To do:
Stop at the line containing "Stand behind yer sheriff (381, 97)": repeat exactly every line of the entries below from the first up to it, plus that line, with pictures omitted.

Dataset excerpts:
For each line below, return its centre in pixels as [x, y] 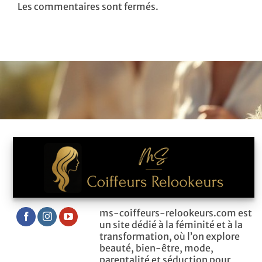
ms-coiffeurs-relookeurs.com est [175, 213]
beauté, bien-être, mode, [156, 248]
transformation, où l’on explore [169, 236]
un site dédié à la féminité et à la [171, 224]
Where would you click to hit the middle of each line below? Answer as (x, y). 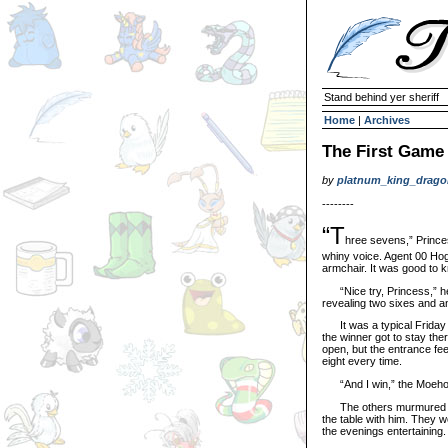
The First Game (383, 151)
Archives (387, 120)
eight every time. (362, 361)
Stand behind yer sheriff (381, 97)
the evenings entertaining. (384, 430)
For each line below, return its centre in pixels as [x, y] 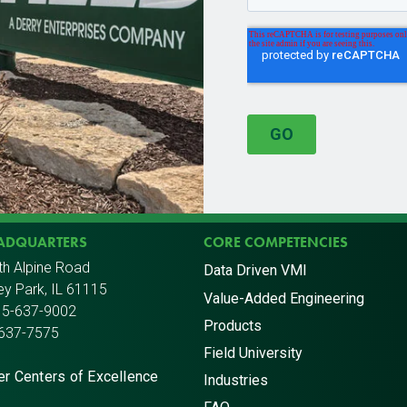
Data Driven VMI [255, 271]
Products [233, 325]
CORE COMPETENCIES [276, 242]
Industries [236, 381]
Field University [253, 352]
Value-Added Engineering [284, 298]

Completed task:
For each line below, return its centre in pixels as [x, y] 
ms-coiffeurs-relookeurs.com est [175, 213]
beauté, bien-être, mode, [156, 248]
transformation, où l’on explore [169, 236]
un site dédié à la féminité et à la [171, 224]
Where would you click to hit the middle of each line below? Answer as (x, y). 
The First Game (383, 151)
Archives (387, 120)
eight every time. (362, 361)
Stand behind yer sheriff (381, 97)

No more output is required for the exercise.